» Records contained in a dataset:
**********
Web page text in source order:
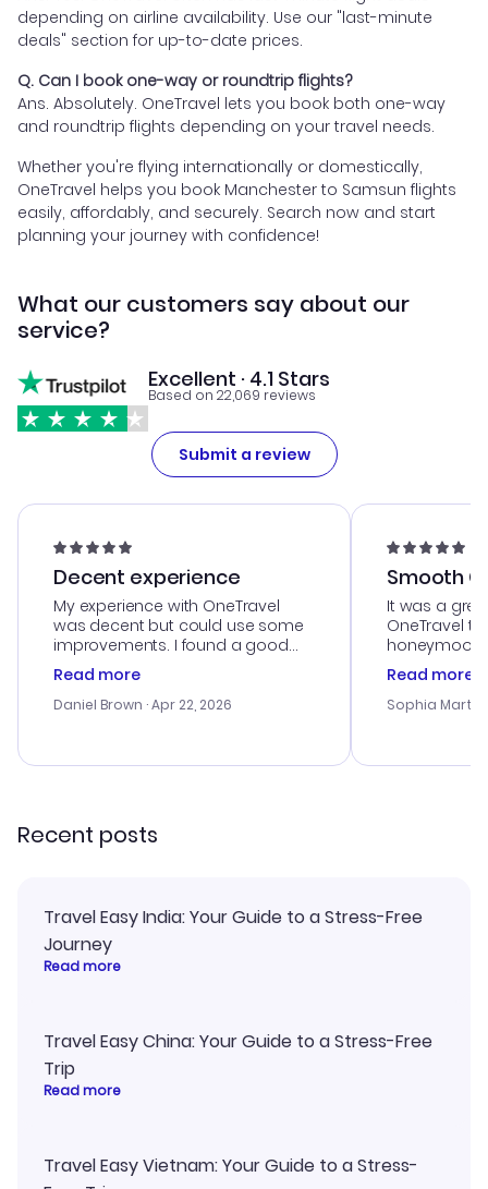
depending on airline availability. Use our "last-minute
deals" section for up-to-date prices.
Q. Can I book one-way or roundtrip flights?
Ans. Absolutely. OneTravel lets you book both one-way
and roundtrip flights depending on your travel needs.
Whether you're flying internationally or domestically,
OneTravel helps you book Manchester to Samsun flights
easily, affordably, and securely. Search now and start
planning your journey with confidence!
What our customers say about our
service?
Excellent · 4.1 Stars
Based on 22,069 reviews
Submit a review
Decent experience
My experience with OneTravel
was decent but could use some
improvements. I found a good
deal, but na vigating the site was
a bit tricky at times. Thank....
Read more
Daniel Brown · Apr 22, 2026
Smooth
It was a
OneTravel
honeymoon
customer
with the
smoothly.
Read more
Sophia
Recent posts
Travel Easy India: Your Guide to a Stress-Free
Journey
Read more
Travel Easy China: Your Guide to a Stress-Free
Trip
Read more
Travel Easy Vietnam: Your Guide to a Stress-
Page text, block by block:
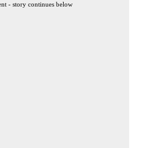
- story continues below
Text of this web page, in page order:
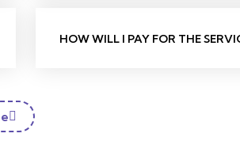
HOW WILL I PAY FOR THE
**********
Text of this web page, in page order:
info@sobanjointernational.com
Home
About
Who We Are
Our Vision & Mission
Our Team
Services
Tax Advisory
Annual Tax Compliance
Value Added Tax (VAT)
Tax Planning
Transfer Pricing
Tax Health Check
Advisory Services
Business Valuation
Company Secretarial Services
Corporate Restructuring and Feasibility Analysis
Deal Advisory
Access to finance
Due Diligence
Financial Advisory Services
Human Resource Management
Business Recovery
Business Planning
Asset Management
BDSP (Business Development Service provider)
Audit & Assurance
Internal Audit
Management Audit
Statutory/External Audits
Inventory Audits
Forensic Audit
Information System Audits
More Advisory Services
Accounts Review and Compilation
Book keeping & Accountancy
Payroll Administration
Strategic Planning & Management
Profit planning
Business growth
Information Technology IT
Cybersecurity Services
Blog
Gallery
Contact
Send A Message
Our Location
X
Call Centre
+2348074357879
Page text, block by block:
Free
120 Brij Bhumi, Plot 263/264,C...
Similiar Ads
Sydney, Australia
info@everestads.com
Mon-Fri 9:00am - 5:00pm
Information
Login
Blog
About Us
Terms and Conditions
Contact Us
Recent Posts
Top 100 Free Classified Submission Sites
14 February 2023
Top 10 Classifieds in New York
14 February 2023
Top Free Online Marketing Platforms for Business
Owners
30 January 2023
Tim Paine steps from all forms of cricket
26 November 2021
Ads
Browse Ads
**********
» THE TASK:
Give back exactly the lines above starting at the line where "Transfer Pricing" appears and ending at the line where "Profit planning" appears, both included, with no other lines.

» RESPONSE TO THE TASK:
Transfer Pricing
Tax Health Check
Advisory Services
Business Valuation
Company Secretarial Services
Corporate Restructuring and Feasibility Analysis
Deal Advisory
Access to finance
Due Diligence
Financial Advisory Services
Human Resource Management
Business Recovery
Business Planning
Asset Management
BDSP (Business Development Service provider)
Audit & Assurance
Internal Audit
Management Audit
Statutory/External Audits
Inventory Audits
Forensic Audit
Information System Audits
More Advisory Services
Accounts Review and Compilation
Book keeping & Accountancy
Payroll Administration
Strategic Planning & Management
Profit planning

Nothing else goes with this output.